I asked his teacher to please tell the children in class that they all had to wear one – and suddenly he didn’t mind wearing it! He wore it at home for days before the 19th!

The morning of the concert arrived and I don’t think he really knew what was going to happen.

As LagosDad and I arrived at school, we saw his class walking through the courtyard to the hall. And he was wearing his hat. Success!

As soon as he got up on stage and spotted us (and a sea of other faces), he took the hat off. And when it was their turn to sing – he wouldn’t.

He just stood there. Without his hat. Then in the second song, he started pretending that he was a dinosaur (a brachiosaurus to be exact). He stood on his tip toes, stretched his neck upwards and started ‘eating’ leaves from the trees. While still on stage.

LagosDad and I knew exactly what he was doing. Other parents must have thought he was a bit… Odd. Very odd.

I was a little disappointed. I already knew in my heart that he wouldn’t sing, but I was still disappointed.

When we collected him off the stage, I gave him a big hug and a kiss and said, ‘Hey Vins! I thought you were going to sing?’ And next to me another mum said to her son (in V’s class), ‘I’m so proud of you!’

Crap.

I’ve still got a lot to learn.

Rescue Me!

V1 is four years old. And like most other four year olds, he’s into dinosaurs, animals and every type of vehicle. He knows so much about the things he’s interested in, it never ceases to amaze me.

However, there is one thing about him which I don’t think is like other four year olds…

See – usually when you ask a child what they would like to be when they grow up (or what they want to dress up as for Halloween), they probably say things like: doctor, nurse, fire fighter, policeman, etc.

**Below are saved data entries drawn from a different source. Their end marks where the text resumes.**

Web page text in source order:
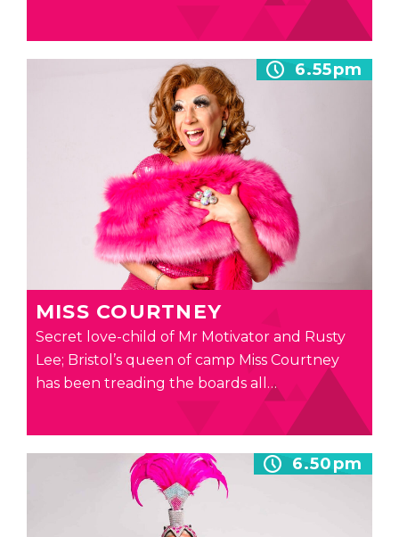
6.55pm
MISS COURTNEY
Secret love-child of Mr Motivator and Rusty
Lee; Bristol’s queen of camp Miss Courtney
has been treading the boards all…
6.50pm
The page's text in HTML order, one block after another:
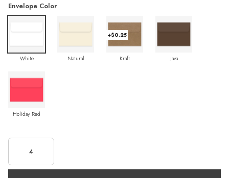
Envelope Color
White Natural
+$0.25
Kraft Java
Holiday Red
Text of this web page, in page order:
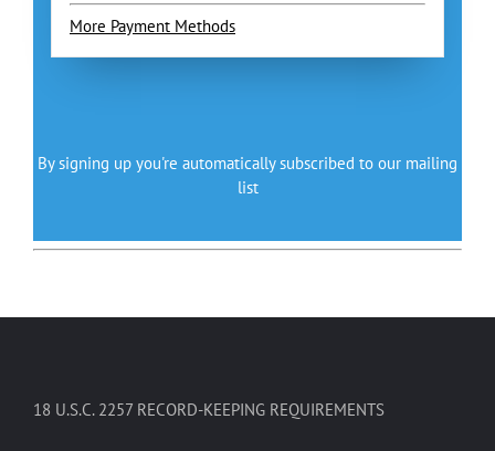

V? No, no, no… He says he wants to be a rescue vehicle. He wants to be the fire engine, the ambulance or the police car.

Strange kid.

Oh wait. I just remembered. Sometimes he pretends he’s a brachiosaurus eating leaves from the trees. *head desk*

What Happened to the Advent Calendar?

So I’ve been very lazy about updating my blog. To be honest, lazy isn’t the word. It’s busy. I’ve been too busy to update! Oh – and tired. So all my posts about Christmas and stuff are a bit late – but whatever!

So remember about the Advent Calendar? I had the brilliant idea of using the chocolate as a bribery for Vinay to do his Kumon each day.

He was actually very excited about it – and we started off really well. It worked! But only for two days.

By the third day he said, ‘You eat the chocolate Mama. I don’t want it.’

WTF? Where was my son, the chocoholic?

Anyway, so LagosDad and I ate all the chocolates (from two calendars). We just stuffed our faces whenever we wanted *ashamed face*.

It turns out that V didn’t mind not having any chocolate because his Dadi (paternal grandmother) had been giving him chocolate every day on the sly (I’m not willing to discuss this right now. All I will say is, ‘GRRRRR’).

So we’ve abandoned the Kumon for now. I’ve tried to reintroduce it from time to time – but my son knows his mind and when it’s made up, it’s made up.